Records drawn from a dataset
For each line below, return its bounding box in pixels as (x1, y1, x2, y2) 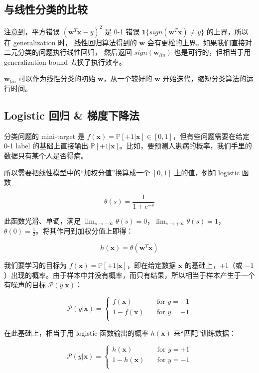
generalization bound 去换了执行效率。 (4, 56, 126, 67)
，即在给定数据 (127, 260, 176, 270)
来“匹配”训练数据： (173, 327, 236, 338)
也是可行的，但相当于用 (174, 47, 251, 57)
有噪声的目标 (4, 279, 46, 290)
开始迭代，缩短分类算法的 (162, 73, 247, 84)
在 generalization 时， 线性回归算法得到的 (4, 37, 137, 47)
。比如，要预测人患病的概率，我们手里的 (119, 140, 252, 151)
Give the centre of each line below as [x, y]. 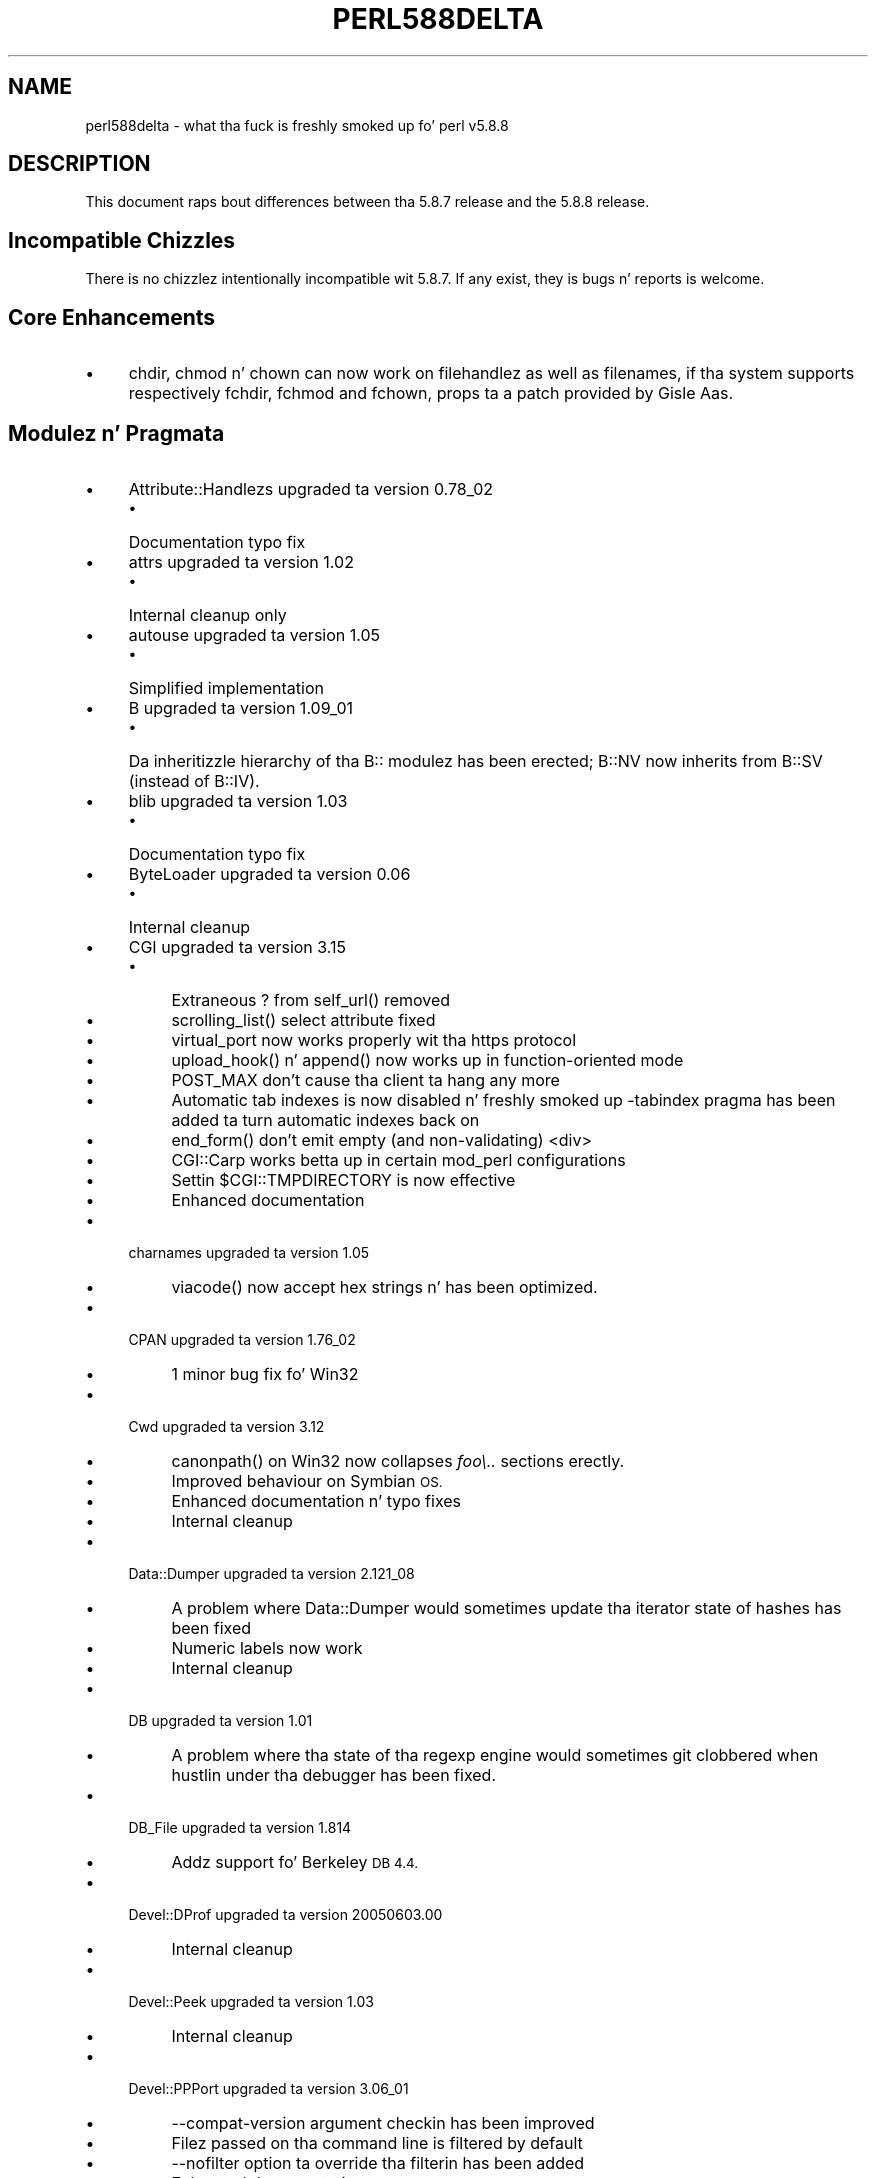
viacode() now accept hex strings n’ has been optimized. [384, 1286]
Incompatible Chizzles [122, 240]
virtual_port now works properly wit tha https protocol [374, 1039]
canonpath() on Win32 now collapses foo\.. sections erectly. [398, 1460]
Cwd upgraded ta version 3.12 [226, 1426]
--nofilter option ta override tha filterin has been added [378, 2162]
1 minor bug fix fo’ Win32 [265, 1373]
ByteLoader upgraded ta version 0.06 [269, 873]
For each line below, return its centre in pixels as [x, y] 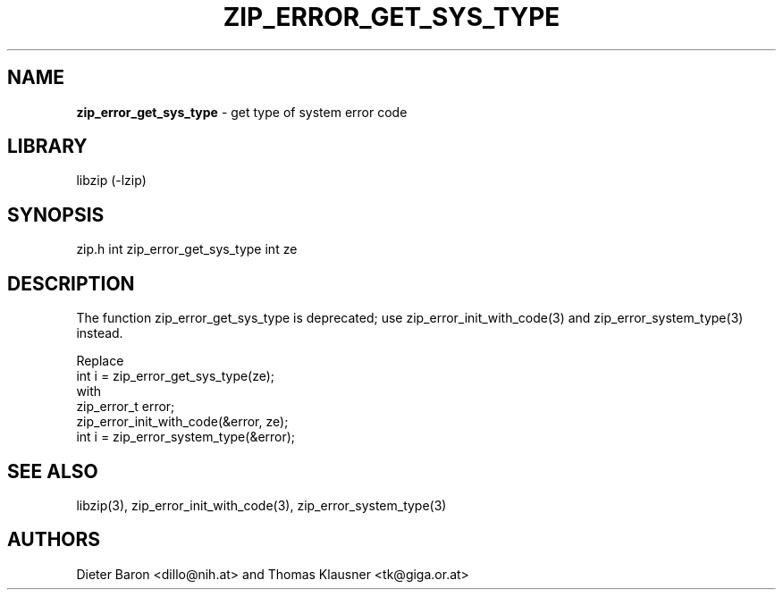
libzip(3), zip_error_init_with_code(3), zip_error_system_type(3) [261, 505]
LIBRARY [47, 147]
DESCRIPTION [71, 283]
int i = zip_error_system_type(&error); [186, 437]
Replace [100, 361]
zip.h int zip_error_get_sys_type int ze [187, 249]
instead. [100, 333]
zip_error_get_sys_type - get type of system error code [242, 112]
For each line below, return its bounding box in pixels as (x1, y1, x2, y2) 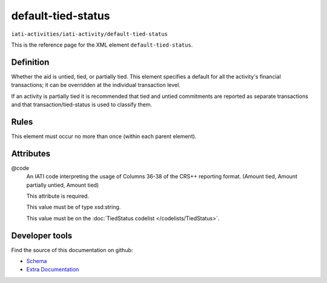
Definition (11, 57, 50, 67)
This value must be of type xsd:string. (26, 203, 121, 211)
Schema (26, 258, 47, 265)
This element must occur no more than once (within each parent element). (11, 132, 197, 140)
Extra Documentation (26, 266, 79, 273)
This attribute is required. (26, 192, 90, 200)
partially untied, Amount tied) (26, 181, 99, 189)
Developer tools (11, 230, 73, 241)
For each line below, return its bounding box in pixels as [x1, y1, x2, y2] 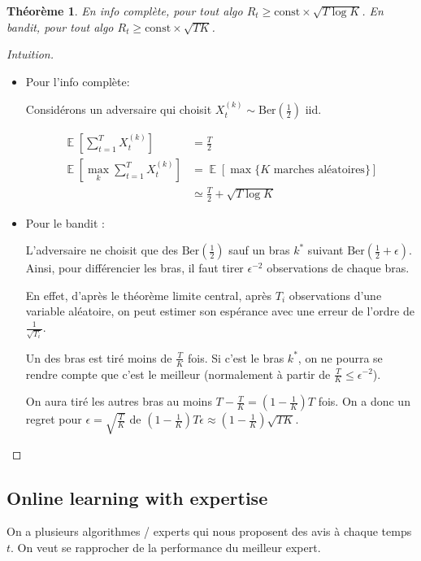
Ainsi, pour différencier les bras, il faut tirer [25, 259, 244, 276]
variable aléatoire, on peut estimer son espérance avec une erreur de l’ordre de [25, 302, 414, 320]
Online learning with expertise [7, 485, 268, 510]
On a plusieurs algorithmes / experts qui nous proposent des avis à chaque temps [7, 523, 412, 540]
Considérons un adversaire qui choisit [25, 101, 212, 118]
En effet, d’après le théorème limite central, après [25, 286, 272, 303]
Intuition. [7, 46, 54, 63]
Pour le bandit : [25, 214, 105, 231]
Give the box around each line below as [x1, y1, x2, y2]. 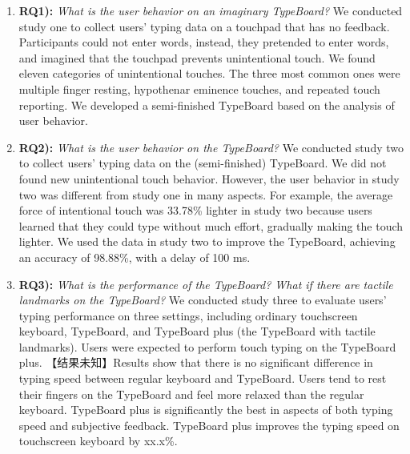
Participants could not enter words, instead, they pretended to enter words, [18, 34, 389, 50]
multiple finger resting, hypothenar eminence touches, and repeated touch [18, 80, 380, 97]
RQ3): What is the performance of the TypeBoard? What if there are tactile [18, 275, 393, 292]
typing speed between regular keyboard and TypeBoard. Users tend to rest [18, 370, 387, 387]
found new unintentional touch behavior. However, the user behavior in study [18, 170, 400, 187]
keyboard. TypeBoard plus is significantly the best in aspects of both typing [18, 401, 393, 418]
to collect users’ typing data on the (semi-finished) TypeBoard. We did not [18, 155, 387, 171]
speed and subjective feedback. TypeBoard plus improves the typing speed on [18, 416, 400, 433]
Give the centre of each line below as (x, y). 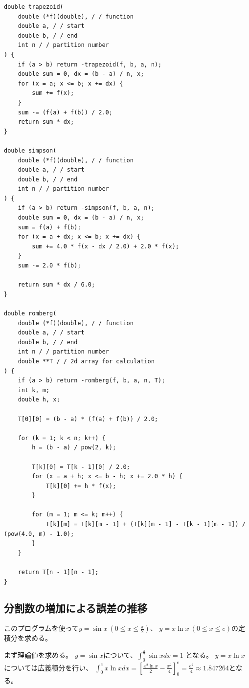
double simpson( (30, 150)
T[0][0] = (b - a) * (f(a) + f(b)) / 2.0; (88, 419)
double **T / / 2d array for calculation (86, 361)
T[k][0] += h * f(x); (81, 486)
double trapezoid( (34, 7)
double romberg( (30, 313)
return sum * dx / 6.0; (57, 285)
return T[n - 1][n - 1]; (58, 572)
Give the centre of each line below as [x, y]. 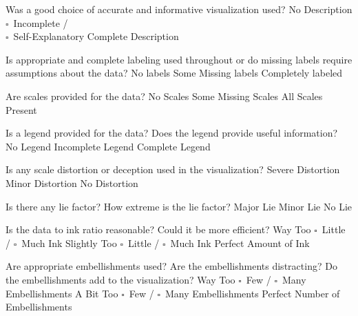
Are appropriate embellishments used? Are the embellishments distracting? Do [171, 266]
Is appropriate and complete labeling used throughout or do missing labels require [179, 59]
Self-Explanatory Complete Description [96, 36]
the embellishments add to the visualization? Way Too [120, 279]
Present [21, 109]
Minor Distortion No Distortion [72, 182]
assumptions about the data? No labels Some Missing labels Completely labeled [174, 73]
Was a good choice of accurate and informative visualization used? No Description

• GOAL OF THE EXERCISE
The entries above need to be repeated word for word, minus their pictures.

• SOLVED PROBLEM
For each line below, return its bounding box in pixels as (x1, y1, x2, y2) 
generalization bound 去换了执行效率。 (4, 56, 126, 67)
，即在给定数据 (127, 260, 176, 270)
来“匹配”训练数据： (173, 327, 236, 338)
也是可行的，但相当于用 (174, 47, 251, 57)
有噪声的目标 (4, 279, 46, 290)
开始迭代，缩短分类算法的 (162, 73, 247, 84)
在 generalization 时， 线性回归算法得到的 (4, 37, 137, 47)
。比如，要预测人患病的概率，我们手里的 (119, 140, 252, 151)
Give the centre of each line below as [x, y]. 
viacode() now accept hex strings n’ has been optimized. [384, 1286]
Incompatible Chizzles [122, 240]
virtual_port now works properly wit tha https protocol [374, 1039]
canonpath() on Win32 now collapses foo\.. sections erectly. [398, 1460]
Cwd upgraded ta version 3.12 [226, 1426]
--nofilter option ta override tha filterin has been added [378, 2162]
1 minor bug fix fo’ Win32 [265, 1373]
ByteLoader upgraded ta version 0.06 [269, 873]
For each line below, return its centre in pixels as [x, y] 
libzip(3), zip_error_init_with_code(3), zip_error_system_type(3) [261, 505]
LIBRARY [47, 147]
DESCRIPTION [71, 283]
int i = zip_error_system_type(&error); [186, 437]
Replace [100, 361]
zip.h int zip_error_get_sys_type int ze [187, 249]
instead. [100, 333]
zip_error_get_sys_type - get type of system error code [242, 112]
For each line below, return its bounding box in pixels as (x1, y1, x2, y2) 
Definition (11, 57, 50, 67)
This value must be of type xsd:string. (26, 203, 121, 211)
Schema (26, 258, 47, 265)
This element must occur no more than once (within each parent element). (11, 132, 197, 140)
Extra Documentation (26, 266, 79, 273)
This attribute is required. (26, 192, 90, 200)
partially untied, Amount tied) (26, 181, 99, 189)
Developer tools (11, 230, 73, 241)
For each line below, return its bounding box in pixels as [x1, y1, x2, y2] 
Ainsi, pour différencier les bras, il faut tirer [25, 259, 244, 276]
variable aléatoire, on peut estimer son espérance avec une erreur de l’ordre de [25, 302, 414, 320]
Online learning with expertise [7, 485, 268, 510]
On a plusieurs algorithmes / experts qui nous proposent des avis à chaque temps [7, 523, 412, 540]
Considérons un adversaire qui choisit [25, 101, 212, 118]
En effet, d’après le théorème limite central, après [25, 286, 272, 303]
Intuition. [7, 46, 54, 63]
Pour le bandit : [25, 214, 105, 231]
Give the box around each line below as [x1, y1, x2, y2]. 
Participants could not enter words, instead, they pretended to enter words, [18, 34, 389, 50]
multiple finger resting, hypothenar eminence touches, and repeated touch [18, 80, 380, 97]
RQ3): What is the performance of the TypeBoard? What if there are tactile [18, 275, 393, 292]
typing speed between regular keyboard and TypeBoard. Users tend to rest [18, 370, 387, 387]
found new unintentional touch behavior. However, the user behavior in study [18, 170, 400, 187]
keyboard. TypeBoard plus is significantly the best in aspects of both typing [18, 401, 393, 418]
to collect users’ typing data on the (semi-finished) TypeBoard. We did not [18, 155, 387, 171]
speed and subjective feedback. TypeBoard plus improves the typing speed on [18, 416, 400, 433]
Give the centre of each line below as (x, y). 
double simpson( (30, 150)
T[0][0] = (b - a) * (f(a) + f(b)) / 2.0; (88, 419)
double **T / / 2d array for calculation (86, 361)
T[k][0] += h * f(x); (81, 486)
double trapezoid( (34, 7)
double romberg( (30, 313)
return sum * dx / 6.0; (57, 285)
return T[n - 1][n - 1]; (58, 572)
Give the centre of each line below as [x, y]. 
Are appropriate embellishments used? Are the embellishments distracting? Do [171, 266]
Is appropriate and complete labeling used throughout or do missing labels require [179, 59]
Self-Explanatory Complete Description [96, 36]
the embellishments add to the visualization? Way Too [120, 279]
Present [21, 109]
Minor Distortion No Distortion [72, 182]
assumptions about the data? No labels Some Missing labels Completely labeled [174, 73]
Was a good choice of accurate and informative visualization used? No Description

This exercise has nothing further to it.